# TV Show “Air Disasters”



## oldman (Monday at 8:09 AM)

Yesterday, I decided to watch the show because it was about a plane crash that I was familiar with. The Captain, although he flew for Continental, was a friend of mine. Back in 1987, his flight on a DC-9 took off in the snow from Denver. The plane never got airborne. The NTSB put the blame of the crash on the pilot who was flying, which was the First Officer (F/O). Twenty-eight of the eighty-four passengers were killed, including the Captain, F/O and one F/A.

In my opinion, although the main responsibility of the crash was put on the F/O’s mistakes, there were other mistakes as well. Poor plowing, absent-minded traffic controller and bad judgment on the part of the Captain were all part of the ingredients in this accident. I kept shaking my head as I watched this show and my wife noticed this and said she didn’t know why I watched these shows because I always get upset.

The one thing that I want people to understand is that every airplane accident has never been just one reason why the accident occurred.

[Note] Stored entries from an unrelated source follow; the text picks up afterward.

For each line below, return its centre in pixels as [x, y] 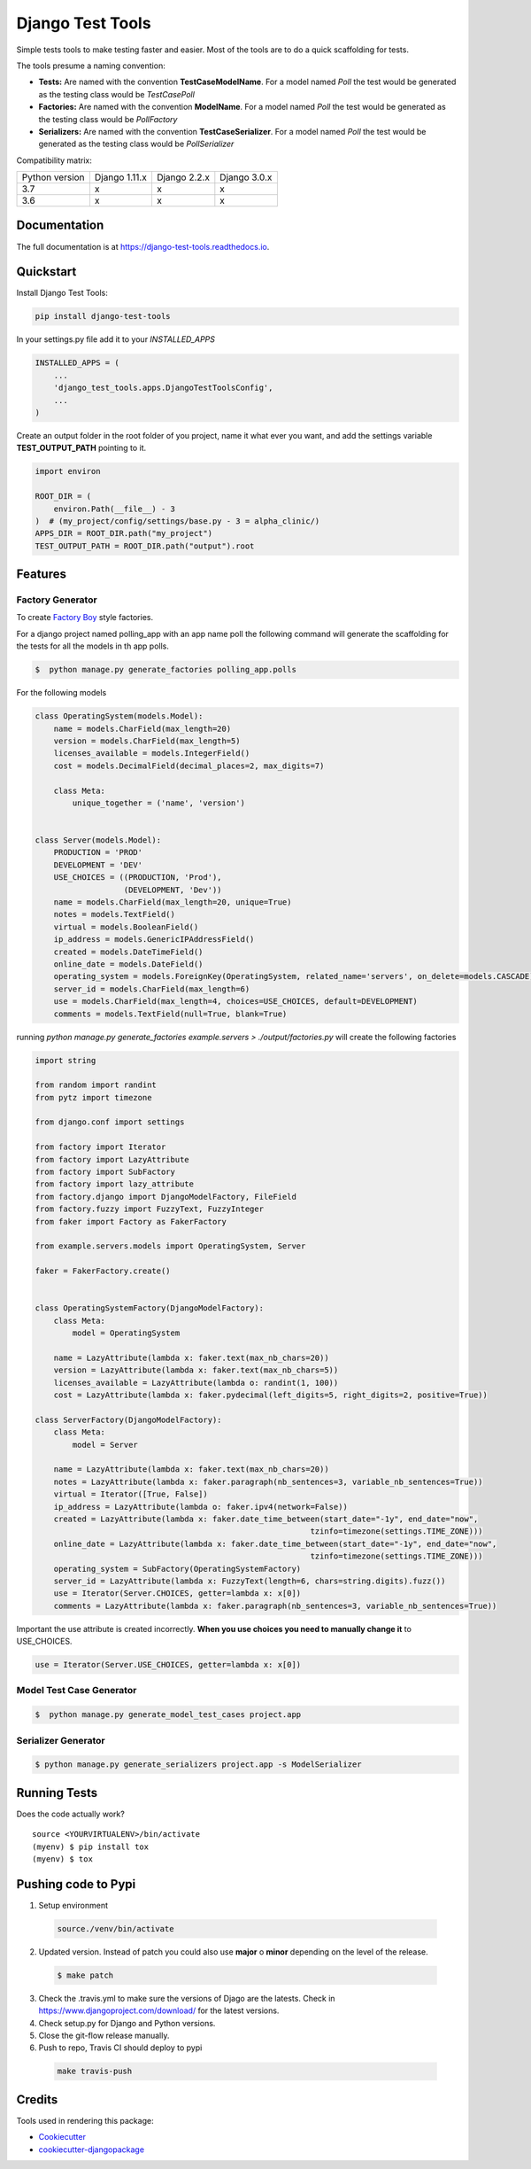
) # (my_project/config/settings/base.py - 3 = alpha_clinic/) [177, 521]
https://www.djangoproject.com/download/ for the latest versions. [159, 2010]
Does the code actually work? [71, 1814]
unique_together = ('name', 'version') [158, 803]
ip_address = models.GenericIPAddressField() [154, 940]
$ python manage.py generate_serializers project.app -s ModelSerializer [198, 1765]
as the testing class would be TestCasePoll [116, 94]
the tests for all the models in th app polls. [93, 646]

There is and always has been more than one reason for every accident. Pilot error may be part of an accident, but there has always been other reasons included as to why an accident occurs.

In this accident, the “main” reason this accident occurred was due to pilot error. The F/O had a less than a satisfactory flying record and should not have been piloting this plane under the circumstances. He over-rotated the nose. IOW, he took off at too steep of an angle. After being deiced, he had 20 minutes to takeoff. Instead, he waited 27 minutes to takeoff because the absent-minded traffic controller had forgotten about his plane being inline for takeoff. So, now because he waited so long to takeoff, the wings started to become contaminated with ice. Then, to complicate matters, the F/O takes off at a 6 degrees rate, instead of using only 3 degrees, so that he would have more airflow over the wings. Why the Captain, who had much more experience with flying didn’t catch this, I don’t know. But, these types of errors really upset and irritate me. They just shouldn’t happen and are 100% preventable. No one should have lost their life in this accident.

Most of you that read this post may not understand what I was saying, but I just had to get this out of my system.


----------



## Della (Monday at 8:30 AM)

Right now I'm reading "The Day the World Came To Town, " about the little town of Gander Newfoundland, that had to absorb hundreds of transatlantic flights on 9-11 while the U.S. airspace was closed.   It's giving me a new appreciation for air traffic controllers and pilots. 

 I just got to the part where the air traffic controllers were  warning the pilots that they wouldn't be able to keep as close track of what's going on so the pilots should, "listen for their proximity alarms and keep looking out the window for other planes."  Whew.


----------



## Silver Spoon (Monday at 9:34 AM)

I worked at the NTSB for 9 years. I thought we did a great job. We never closed a case without finding the cause of any accident covered under the NTSB. I worked in Investigations, but not as a lead Investigator. I worked in the field with the lead Investigator as his or her assistant and did the paperwork, make phone calls and so on.


----------



## Jean-Paul (Monday at 10:07 AM)

check out the fine Pilotes websites and youtube streams of everything avaition related including accident analyse and current news..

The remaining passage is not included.